I'm working on a project that consists of a number of switches that interact with the Arduino via I2C IO Expander (MCP23017). The microcontroller pipes the status of the switches from the MCP23017 to its SPI bus (slave). I now need to add six rotary encoders to the project but I'm having problems decoding their output.
The SPI bus section is purely interrupt driven as the microcontroller is acting as a slave. I'm therefore able to use the clock and data lines of the master (which is a totally black-box device) to shift data over the MISO line. The section works as expected.
To capture the switches I'm using the MCP23017's interrupt interface (mirrored) to provide an interrupt to the microcontroller. I've tried using the resulting event to read the ports of the MCP23017, however this appears to stall the device. I've therefore had to use the interrupt event to set a flag that is then used by the main loop to read the ports (after checking which port caused the interrupt).
This post should give you some idea of the code I'm using.
I've then attached the rotary encoder's two output pins to two pins on the MCP23017 and I'm attempting to us the interrupt to find out which pin changes state first to determine the direction the encoder is turning. The problem is that the data captured at the time of the interrupt often has the same state for both pins. This is where I am at a loss, I assume there is some small delay between the MCP23017's interrupt and when it captures the data. By turning the encoder it appears that both pins are at the same state by the time it tries to capture this data. If I turn the encoder really really slowly it appears to work but this is not practical and I get a lot of noise from bounces.
I assume there is a better approach to interacting with these components and I'm quite happy to look into different IO expander options if the MCP23017 can't cut it.
Rotary encoders are surprisingly difficult devices to work with (at least the cheap ones that I've dealt with thus far). The principal is simple, but the reality is far from pretty.
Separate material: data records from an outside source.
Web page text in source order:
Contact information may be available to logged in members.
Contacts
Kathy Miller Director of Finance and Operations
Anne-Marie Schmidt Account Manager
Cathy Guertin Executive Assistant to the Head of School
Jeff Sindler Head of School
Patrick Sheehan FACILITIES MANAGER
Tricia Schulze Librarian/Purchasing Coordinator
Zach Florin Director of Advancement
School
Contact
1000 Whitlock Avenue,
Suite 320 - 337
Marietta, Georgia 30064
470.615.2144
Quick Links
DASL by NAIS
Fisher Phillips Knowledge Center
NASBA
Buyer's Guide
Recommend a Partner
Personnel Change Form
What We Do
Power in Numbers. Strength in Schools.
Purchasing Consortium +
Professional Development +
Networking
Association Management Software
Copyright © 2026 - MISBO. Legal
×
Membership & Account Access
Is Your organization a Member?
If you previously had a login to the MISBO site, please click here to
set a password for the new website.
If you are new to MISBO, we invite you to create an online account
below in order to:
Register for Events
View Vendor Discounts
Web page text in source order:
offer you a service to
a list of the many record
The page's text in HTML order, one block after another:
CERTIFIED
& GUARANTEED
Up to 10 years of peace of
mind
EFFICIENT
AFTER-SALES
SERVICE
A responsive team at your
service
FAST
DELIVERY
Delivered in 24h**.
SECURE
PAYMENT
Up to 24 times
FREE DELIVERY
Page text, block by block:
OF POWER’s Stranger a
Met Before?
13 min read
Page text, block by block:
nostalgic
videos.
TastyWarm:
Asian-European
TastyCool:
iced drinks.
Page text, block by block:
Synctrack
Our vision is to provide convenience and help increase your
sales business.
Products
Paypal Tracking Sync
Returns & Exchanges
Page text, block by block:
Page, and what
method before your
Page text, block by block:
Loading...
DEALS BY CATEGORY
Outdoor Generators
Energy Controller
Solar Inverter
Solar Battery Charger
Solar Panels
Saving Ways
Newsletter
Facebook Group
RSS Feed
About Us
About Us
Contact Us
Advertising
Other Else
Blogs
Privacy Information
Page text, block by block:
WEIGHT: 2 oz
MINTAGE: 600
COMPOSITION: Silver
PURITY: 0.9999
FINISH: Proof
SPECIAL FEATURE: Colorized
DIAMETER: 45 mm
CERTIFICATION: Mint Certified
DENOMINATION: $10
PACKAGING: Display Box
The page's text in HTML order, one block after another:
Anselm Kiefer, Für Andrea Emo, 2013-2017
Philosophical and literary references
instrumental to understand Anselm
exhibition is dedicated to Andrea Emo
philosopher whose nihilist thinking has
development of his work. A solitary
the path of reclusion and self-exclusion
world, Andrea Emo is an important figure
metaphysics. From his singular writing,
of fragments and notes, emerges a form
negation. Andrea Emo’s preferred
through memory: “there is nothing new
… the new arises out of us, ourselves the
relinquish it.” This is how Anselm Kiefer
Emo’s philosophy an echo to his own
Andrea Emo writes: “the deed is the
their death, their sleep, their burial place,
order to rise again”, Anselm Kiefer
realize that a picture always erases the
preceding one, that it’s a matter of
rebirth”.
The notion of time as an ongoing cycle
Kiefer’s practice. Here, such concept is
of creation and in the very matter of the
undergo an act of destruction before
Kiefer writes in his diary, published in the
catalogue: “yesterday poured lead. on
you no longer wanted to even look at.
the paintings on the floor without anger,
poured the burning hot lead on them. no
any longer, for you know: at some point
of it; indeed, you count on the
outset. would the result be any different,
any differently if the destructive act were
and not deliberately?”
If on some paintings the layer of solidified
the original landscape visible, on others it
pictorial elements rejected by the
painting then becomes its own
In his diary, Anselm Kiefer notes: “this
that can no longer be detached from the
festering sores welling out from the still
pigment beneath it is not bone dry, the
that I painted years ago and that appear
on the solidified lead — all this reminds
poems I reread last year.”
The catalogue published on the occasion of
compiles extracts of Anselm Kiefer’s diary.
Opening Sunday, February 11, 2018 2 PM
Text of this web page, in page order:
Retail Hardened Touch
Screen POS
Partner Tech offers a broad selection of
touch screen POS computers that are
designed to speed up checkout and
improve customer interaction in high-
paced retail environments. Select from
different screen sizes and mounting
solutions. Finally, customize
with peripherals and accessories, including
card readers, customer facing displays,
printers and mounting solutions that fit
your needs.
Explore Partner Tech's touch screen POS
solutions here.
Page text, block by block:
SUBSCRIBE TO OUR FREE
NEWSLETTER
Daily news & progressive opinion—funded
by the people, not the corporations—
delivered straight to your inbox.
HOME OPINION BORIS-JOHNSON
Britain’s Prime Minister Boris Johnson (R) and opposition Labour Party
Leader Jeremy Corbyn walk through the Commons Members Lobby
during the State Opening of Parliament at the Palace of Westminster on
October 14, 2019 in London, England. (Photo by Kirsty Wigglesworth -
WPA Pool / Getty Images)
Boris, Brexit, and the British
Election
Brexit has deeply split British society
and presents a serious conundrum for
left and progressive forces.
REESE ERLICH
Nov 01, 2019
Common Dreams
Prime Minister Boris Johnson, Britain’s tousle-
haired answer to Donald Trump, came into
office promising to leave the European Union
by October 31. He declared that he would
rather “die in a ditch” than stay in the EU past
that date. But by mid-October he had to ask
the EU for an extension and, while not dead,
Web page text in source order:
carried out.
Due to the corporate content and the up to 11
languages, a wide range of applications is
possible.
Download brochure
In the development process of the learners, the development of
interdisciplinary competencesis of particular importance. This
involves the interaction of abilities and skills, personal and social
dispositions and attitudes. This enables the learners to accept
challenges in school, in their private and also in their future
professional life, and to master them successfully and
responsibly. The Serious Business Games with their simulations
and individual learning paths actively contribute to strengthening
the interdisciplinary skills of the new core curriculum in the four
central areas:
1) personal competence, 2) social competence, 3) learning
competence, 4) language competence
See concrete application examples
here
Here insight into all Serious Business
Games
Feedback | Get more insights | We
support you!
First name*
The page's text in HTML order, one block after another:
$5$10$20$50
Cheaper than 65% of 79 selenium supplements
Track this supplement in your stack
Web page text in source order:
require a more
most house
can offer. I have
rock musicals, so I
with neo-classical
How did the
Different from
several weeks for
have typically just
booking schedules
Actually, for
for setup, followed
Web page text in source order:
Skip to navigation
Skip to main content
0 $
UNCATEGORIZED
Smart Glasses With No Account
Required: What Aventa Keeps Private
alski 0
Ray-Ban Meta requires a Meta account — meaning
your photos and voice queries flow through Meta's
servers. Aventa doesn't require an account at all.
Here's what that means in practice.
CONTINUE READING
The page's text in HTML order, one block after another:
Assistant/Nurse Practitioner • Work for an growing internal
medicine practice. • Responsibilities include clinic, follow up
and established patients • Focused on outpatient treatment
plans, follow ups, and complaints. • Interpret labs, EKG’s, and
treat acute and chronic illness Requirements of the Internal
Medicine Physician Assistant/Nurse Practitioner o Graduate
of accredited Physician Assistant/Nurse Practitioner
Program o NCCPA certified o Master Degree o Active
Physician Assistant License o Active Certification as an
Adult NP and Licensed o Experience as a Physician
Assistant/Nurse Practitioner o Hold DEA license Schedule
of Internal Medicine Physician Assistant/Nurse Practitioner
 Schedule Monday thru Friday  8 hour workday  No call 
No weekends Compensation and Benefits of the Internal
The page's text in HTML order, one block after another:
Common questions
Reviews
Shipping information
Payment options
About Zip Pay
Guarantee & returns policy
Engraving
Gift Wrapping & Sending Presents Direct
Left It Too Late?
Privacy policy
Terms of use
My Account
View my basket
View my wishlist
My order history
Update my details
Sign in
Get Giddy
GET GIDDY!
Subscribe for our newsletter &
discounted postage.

I've used a couple of discrete quadrature decoders in projects to deal with these; take a look at the avago HCTL-2032-SC (Motion Control Encoders) and the Maxim MAX7360 (http://pdfserv.maxim-ic.com/en/ds/MAX7360.pdf). Both of these provide lots of integration options without having to compensate for jitter, bounce, etc.
The 7360 is an i2c device; I'm tempted to start selling a breakout board for it because it's such a handy chip. The 2032 is also very nice, though a bit pricey; it's available as a through-hole part.
Thanks for the tip. I've certainly discovered that it's not a simple as it first appeared.
Do you have any information/examples on how I would work with the MAX7360. I'll obviously have a dig through the forums but thought you might have something at hand that would be helpful.
The biggest issue with the 7360 is that it's an SMT only component. I ordered one mounted on a pdip breakout board by proto-advantage.com; they handle ordering the part through digi-key, mount the component, and ship it directly to you. I think it was under $20 USD when all was said and done. The Avago part may be easier to integrate with if you're just needing to handle rotary encoders.
I haven't found a lot of examples online for the chip; suggestion at Sparkfun to carry a breakout was not exactly responded to with exhuberance. Not sure exactly why, I think the chip would make for an excellent breakout board, as it handles a lot of tricky issues - matrix keypad integration, debounce, dual rotary encoder support, a bunch of GPIOs plus 8x8 LED matrix driver in a single package? What's not to like? (if you'd like to see them carry a breakout for this guy, PLEASE post a "me too" response to this post: http://forum.sparkfun.com/viewtopic.php?f=5&t=29065)
I'll try to post some code examples for both parts this weekend.